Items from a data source
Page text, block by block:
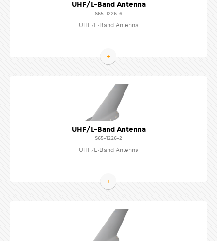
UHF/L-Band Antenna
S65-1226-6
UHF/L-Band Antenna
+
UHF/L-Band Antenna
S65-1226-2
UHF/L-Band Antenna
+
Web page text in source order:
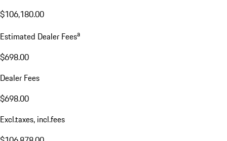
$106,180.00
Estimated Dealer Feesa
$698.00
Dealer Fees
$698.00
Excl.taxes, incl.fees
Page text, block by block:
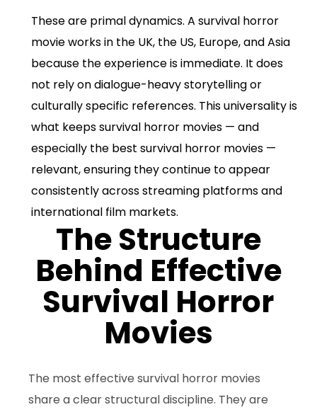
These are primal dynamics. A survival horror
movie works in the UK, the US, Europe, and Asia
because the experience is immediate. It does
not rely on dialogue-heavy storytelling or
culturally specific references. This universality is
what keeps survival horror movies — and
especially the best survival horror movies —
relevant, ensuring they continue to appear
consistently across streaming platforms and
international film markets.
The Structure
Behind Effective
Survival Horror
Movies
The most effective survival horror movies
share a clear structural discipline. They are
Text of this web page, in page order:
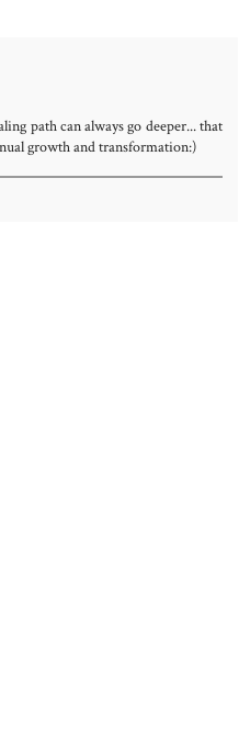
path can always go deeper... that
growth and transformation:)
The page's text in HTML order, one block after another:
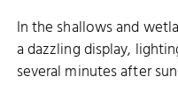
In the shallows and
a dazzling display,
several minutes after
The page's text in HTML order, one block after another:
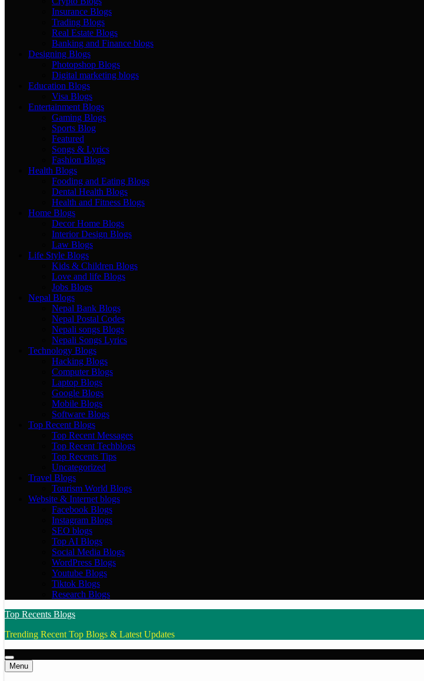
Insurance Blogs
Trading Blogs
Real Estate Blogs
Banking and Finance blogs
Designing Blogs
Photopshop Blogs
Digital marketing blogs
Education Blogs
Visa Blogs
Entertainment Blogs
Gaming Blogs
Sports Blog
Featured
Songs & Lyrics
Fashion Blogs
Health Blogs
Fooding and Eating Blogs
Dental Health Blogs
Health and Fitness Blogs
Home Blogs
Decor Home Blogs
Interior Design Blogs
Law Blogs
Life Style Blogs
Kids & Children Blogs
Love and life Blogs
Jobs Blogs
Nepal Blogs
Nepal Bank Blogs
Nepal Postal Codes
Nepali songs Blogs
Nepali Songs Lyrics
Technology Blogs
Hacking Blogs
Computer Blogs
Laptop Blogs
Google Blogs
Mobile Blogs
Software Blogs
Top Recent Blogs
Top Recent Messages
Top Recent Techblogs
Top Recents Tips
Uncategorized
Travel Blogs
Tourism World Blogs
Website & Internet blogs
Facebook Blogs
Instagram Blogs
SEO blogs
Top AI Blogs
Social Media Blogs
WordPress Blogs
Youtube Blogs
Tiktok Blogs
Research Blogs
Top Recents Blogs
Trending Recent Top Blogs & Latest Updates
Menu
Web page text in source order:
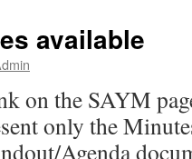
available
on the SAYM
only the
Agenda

**Aim of the exercise**
Leave out the pictures, and extract exactly the lines from the one with "Nepal Blogs" through the end of the records, both ends included.

**Result for this exercise**
Nepal Blogs
Nepal Bank Blogs
Nepal Postal Codes
Nepali songs Blogs
Nepali Songs Lyrics
Technology Blogs
Hacking Blogs
Computer Blogs
Laptop Blogs
Google Blogs
Mobile Blogs
Software Blogs
Top Recent Blogs
Top Recent Messages
Top Recent Techblogs
Top Recents Tips
Uncategorized
Travel Blogs
Tourism World Blogs
Website & Internet blogs
Facebook Blogs
Instagram Blogs
SEO blogs
Top AI Blogs
Social Media Blogs
WordPress Blogs
Youtube Blogs
Tiktok Blogs
Research Blogs
Top Recents Blogs
Trending Recent Top Blogs & Latest Updates
Menu
Web page text in source order:
available
on the SAYM
only the
Agenda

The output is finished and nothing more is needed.